EARLY HOLOCENE CLIMATE CHANGE AT EAGLE LAKE, CA LOCATED IN THE TRANSITION ZONE OF THE NORTH AMERICAN DIPOLE
NONU, Mounga, Department of Geological Sciences, California State University of Long Beach, Long Beach, CA 90840, STEVENS, Lora, Department of Geological Sciences, California State University Long Beach, Long Beach, CA 90840 and LORENZI, Varenka, Institute for Integrated Research on Materials, Environment and Society, California State University Long Beach, Long Beach, CA 90840, mounga.nonu@gmail.com
Northern California is located at the current transition zone of the North American climate dipole between the Pacific Northwest and Southwest. Changes in the size and location of this transition zone over the last 10,000 years are poorly constrained. Given the differences in seasonal precipitation between the NW and SW US, the relative sizes of the two regimes and the position of the transition zone will control in part the moisture availability and snow pack of the Sierra Nevada Mountains.
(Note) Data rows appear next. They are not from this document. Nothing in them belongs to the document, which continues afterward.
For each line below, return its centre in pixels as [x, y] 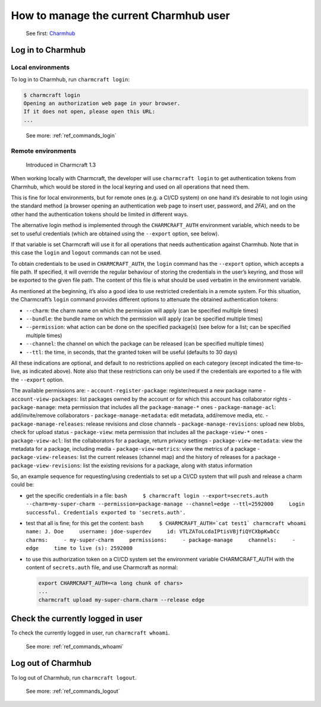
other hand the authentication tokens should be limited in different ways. [100, 214]
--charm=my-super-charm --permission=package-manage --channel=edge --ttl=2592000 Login [166, 504]
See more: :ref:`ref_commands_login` [71, 135]
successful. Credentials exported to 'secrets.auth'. [106, 512]
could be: [23, 485]
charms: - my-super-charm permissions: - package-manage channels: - [160, 540]
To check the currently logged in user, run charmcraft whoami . [90, 633]
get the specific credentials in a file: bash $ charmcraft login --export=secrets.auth [147, 495]
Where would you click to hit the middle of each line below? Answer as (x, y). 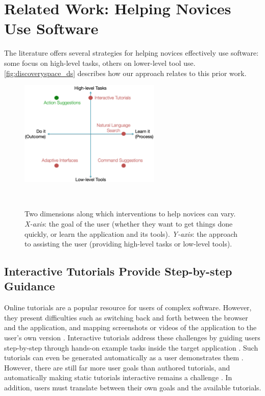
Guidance (30, 286)
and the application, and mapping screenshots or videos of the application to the (130, 327)
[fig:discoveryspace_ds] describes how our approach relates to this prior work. (125, 73)
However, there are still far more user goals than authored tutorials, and (117, 367)
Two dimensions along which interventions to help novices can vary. (130, 214)
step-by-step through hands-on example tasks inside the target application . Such (131, 347)
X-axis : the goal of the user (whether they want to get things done (129, 223)
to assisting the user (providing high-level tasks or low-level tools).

A network of carefully placed sites is needed to reconstruct both spatial and temporal changes in this key transition zone. One site is Eagle Lake, CA (40.6540°N, 120.7439°W), which is located on the eastern flank of the Sierra Nevada Mountains within the current transition zone. A sediment core was collected in 2011 in 20 m of water in the southwest basin of the lake. An ~2500 –year long record of climate change was reconstructed from multiple proxies, including total organic carbon (TOC), δ13C and δ15N composition of bulk organic material, and n-alkane distribution. From ~9,500 cal yr BP to 7,500 cal BP the record exhibits moderate values of TOC with a distinct period between 8,000 – 9,000 cal yr BP that has well-preserved laminations and large fluctuations in %TOC. These laminations likely indicate prolonged anoxia, suggesting the Eagle Lake area had a climatic affinity with the Pacific Northwest during the early Holocene. Preliminary normal-alkane analysis indicates that the lake predominantly preserved terrestrial organic matter. The deposition of the Mazama tephra at ~7600 cal yr BP was followed by a doubling of TOC values, suggesting possible fertilization or change in climate.